By the time our tour of Frank's innards lands us in the Zit, a throbbing club in which an animated Kid Rock performs (as Kidney Rock, har har), you can't help but feel the excursion has reached its inevitable dead end. Osmosis Jones treads clumsily upon that line separating clever and stupid: For every random line that passes as a joke ("Me and my girlfriend are going down to the kidneys to see the Stones," one cell says to another. "Yeah, they could pass any day now"), there are a dozen more that turn into allergens. ("Where does one go for a lawyer? Why, the hemorrhoids, butt of course.") You won't laugh, but you may very well sneeze at the whole affair. And after the vacuous dazzle of Shrek and Final Fantasy: The Spirits Within, the animation here is positively retro.

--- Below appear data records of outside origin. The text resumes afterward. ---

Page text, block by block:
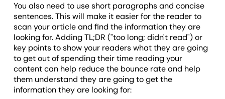
You also need to use short paragraphs and concise
sentences. This will make it easier for the reader to
scan your article and find the information they are
looking for. Adding TL;DR ("too long; didn't read") or
key points to show your readers what they are going
to get out of spending their time reading your
content can help reduce the bounce rate and help
them understand they are going to get the
information they are looking for:

That Osmosis Jones plays like a sloppy hodgepodge is no surprise: The live-action scenes were done by the Farrellys, the animation by Sito and Kroon (whose names sounds like bodily functions), and the script was penned by another first-timer, Marc Hyman (whose name is a body part, or maybe something you do to a body part if you're a novice). Nobody seems to be on the same page: The live-action scenes drag like Frank's fleshy belly, which he fills with candy, peanuts, and beer, while the animated sequences work overtime to compensate for the slack pacing. The tone varies wildly: The Farrellys keep things dim and mawkish, referring repeatedly to a dead wife (she OD'd on hamburgers, or so it's suggested) and a live daughter (Elena Franklin) who might as well be embalmed, while the animated scenes skitter with ADD pacing. It's two movies in one that add up to half; just when things get going in the stomach, which is dressed up like an airport ("Unannounced oyster now arriving at Gate Four!" shouts the intercom), we're yanked out like an ingrown hair and thrust back into the banal everyday.

Rock and Hyde Pierce do little more than play variations on their familiar personas: Rock prattles on, gamely trying to milk blood from a gallstone, while the Frasier costar looks on with indifference and disdain. It's 48 Hrs. starring a twelve-hour time-release cold capsule. William Shatner blusters his way through the role of Mayor Phlegmming (he hasn't done this much acting since Star Trek II: The Wrath of Khan), and Brandy plays his assistant, Leah, the love interest who isn't terribly interesting (oddly, at one point, Rock actually refers to Leah as "Brandy," suggesting a modicum of ad-libbing in a script bereft of much charm).

Lost in all the pea-soup vomit and lemon-yellow mucus is Murray, who's left for dead in a scene that kills whatever momentum the film can muster. He seems to have little interest or life in him; Frank's lethargy is contagious, infecting the film like a deadly virus. He does more damage than Fishburne's dreadlocked Thrax, whose touch is lethal and whose looks are eerily Darth Maul. So if you feel the need to see Osmosis Jones, it'd be wise to get your shots.